Diyeceksiniz ki “Bizim takımların tamamı da yabancı oyunculardan kurulu... Avrupalısı, Asyalısı, Afrikalısı... Ne ararsanız var.” Bu doğru... O zaman biz yabancıların ya “posa”sını alıyoruz ya da çok kısa sürede adamları kendimize benzetiyoruz.
Bir ihtimal daha var; hocalarımız günümüzün gelişen, değişen antrenman yöntemlerinin, bilimsel gerçeklerinin gerisinde kalıyorlar. Maalesef Türk futbolunda böyle bir gerçek var.
Öyle ya, adamlar bizden daha hızlı, bizden daha çabuk, bizden daha disiplinli... Hadi, kalite daha fazla parayla ilgili... Ama çabuk olmanın, hızlı olmanın, takım disiplinine uymanın parayla ne ilgisi var? Teknik adamların en azından bunu başarması gerekmiyor mu?
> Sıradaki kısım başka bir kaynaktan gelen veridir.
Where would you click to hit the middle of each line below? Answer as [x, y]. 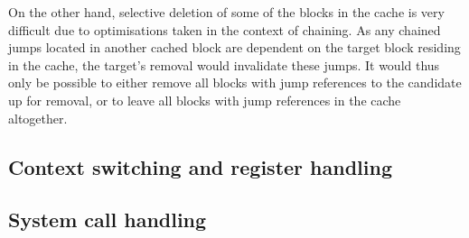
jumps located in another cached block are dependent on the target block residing [234, 47]
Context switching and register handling [200, 166]
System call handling [108, 220]
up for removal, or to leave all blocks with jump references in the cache [205, 100]
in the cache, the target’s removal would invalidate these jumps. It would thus [224, 64]
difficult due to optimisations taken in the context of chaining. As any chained [225, 29]
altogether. [38, 118]
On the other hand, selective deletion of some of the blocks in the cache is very [226, 12]
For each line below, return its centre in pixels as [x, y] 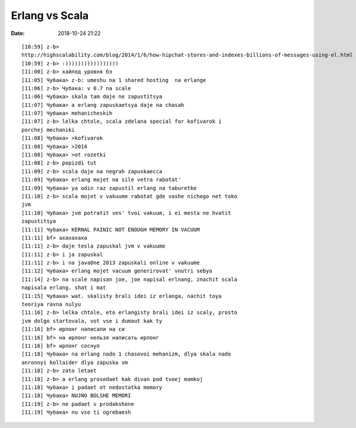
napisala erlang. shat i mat [64, 288]
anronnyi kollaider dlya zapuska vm [75, 362]
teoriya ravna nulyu [51, 305]
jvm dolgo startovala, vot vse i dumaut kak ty [92, 321]
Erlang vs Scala [50, 15]
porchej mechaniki [48, 130]
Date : [18, 33]
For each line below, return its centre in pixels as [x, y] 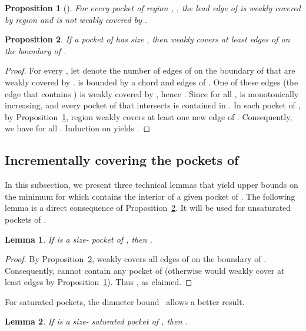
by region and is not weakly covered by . [76, 19]
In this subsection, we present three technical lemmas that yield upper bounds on [152, 185]
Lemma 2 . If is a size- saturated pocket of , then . [96, 321]
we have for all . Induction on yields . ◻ [78, 128]
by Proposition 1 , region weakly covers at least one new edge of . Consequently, [149, 116]
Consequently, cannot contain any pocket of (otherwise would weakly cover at [145, 270]
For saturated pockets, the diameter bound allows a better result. [125, 301]
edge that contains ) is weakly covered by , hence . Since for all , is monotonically [152, 93]
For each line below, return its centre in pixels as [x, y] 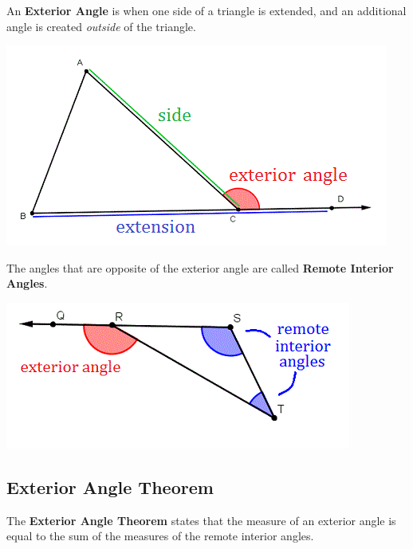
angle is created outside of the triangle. [101, 26]
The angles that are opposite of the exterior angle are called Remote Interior [200, 267]
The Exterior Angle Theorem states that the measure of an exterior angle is [201, 520]
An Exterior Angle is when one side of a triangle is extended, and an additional [206, 10]
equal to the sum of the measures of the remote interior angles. [160, 536]

“Uzatma, maça geç” diyebilirsiniz. Allah aşkına, Real Madrid’in ilk iki atağında iki gol yediğimiz, ilk çeyrekte 3-0 yenik duruma düştüğümüz maçın kritiği mi olur? Real Madrid’in şans verdiği 19 yaşındaki Rodrygo 5 dakikada iki gol attı, bizim takımda neredeyse 29 yaşında oyuncu bile yok. 30’u geçmiş, “emekli cennetinde” uzatmaları oynayan futbolcularla “annemizin liginde” iş yaparsınız da, Avrupa’ya çıktığınızda cila dökülüyor, fiyaka bozuluyor. Böyle bir maçın kritiği mi olur?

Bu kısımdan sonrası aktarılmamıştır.